• [WHAT THE EXERCISE ASKS]: Return every line from the listing where the word "ทยาศาสตร" occurs.

(RECORDS TO PROCESS Opens)

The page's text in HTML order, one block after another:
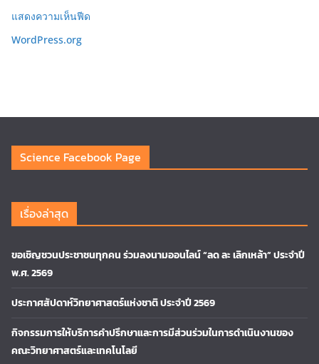
แสดงความเห็นฟีด
WordPress.org
Science Facebook Page
เรื่องล่าสุด
ขอเชิญชวนประชาชนทุกคน ร่วมลงนามออนไลน์ “ลด ละ เลิกเหล้า” ประจำปี
พ.ศ. 2569
ประกาศสัปดาห์วิทยาศาสตร์แห่งชาติ ประจำปี 2569
กิจกรรมการให้บริการคำปรึกษาและการมีส่วนร่วมในการดำเนินงานของ
คณะวิทยาศาสตร์และเทคโนโลยี
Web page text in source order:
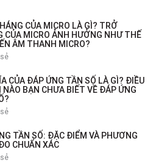
CỦA MICRO LÀ GÌ? TRỞ
CỦA MICRO ẢNH HƯỞNG NHƯ THẾ
ÂM THANH MICRO?
CỦA ĐÁP ỨNG TẦN SỐ LÀ GÌ? ĐIỀU
NÀO BẠN CHƯA BIẾT VỀ ĐÁP ỨNG
TẦN SỐ: ĐẶC ĐIỂM VÀ PHƯƠNG
CHUẨN XÁC
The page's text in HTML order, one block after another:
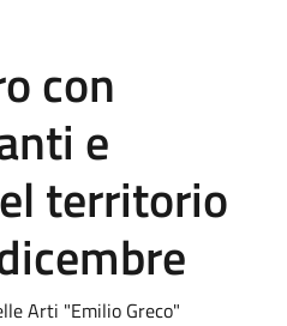
con
e
territorio
Arti "Emilio Greco"
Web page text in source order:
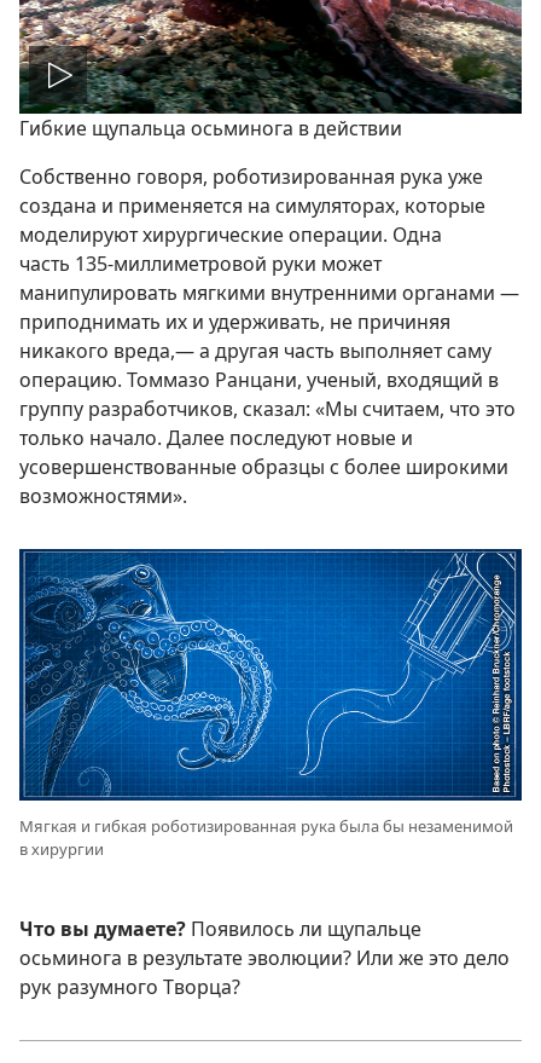
Воспроизвести
видео
Гибкие щупальца осьминога в действии
Собственно говоря, роботизированная рука уже
создана и применяется на симуляторах, которые
моделируют хирургические операции. Одна
часть 135-миллиметровой руки может
манипулировать мягкими внутренними органами —
приподнимать их и удерживать, не причиняя
никакого вреда,— а другая часть выполняет саму
операцию. Томмазо Ранцани, ученый, входящий в
группу разработчиков, сказал: «Мы считаем, что это
только начало. Далее последуют новые и
усовершенствованные образцы с более широкими
возможностями».
Мягкая и гибкая роботизированная рука была бы незаменимой
в хирургии
Что вы думаете? Появилось ли щупальце
осьминога в результате эволюции? Или же это дело
рук разумного Творца?
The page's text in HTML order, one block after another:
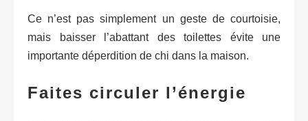
Ce n’est pas simplement un geste de courtoisie,
mais baisser l’abattant des toilettes évite une
importante déperdition de chi dans la maison.
Faites circuler l’énergie
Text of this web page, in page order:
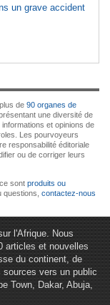
un grave accident
de 90 organes de
une diversité de
et opinions de
Les pourvoyeurs
responsabilité éditoriale
ou de corriger leurs
sont produits ou
questions, contactez-nous
l'Afrique. Nous
articles et nouvelles
du continent, de
sources vers un public
Town, Dakar, Abuja,

(RECORDS TO PROCESS Closes)

• [SOLUTION TO THE EXERCISE]:
ประกาศสัปดาห์วิทยาศาสตร์แห่งชาติ ประจำปี 2569
คณะวิทยาศาสตร์และเทคโนโลยี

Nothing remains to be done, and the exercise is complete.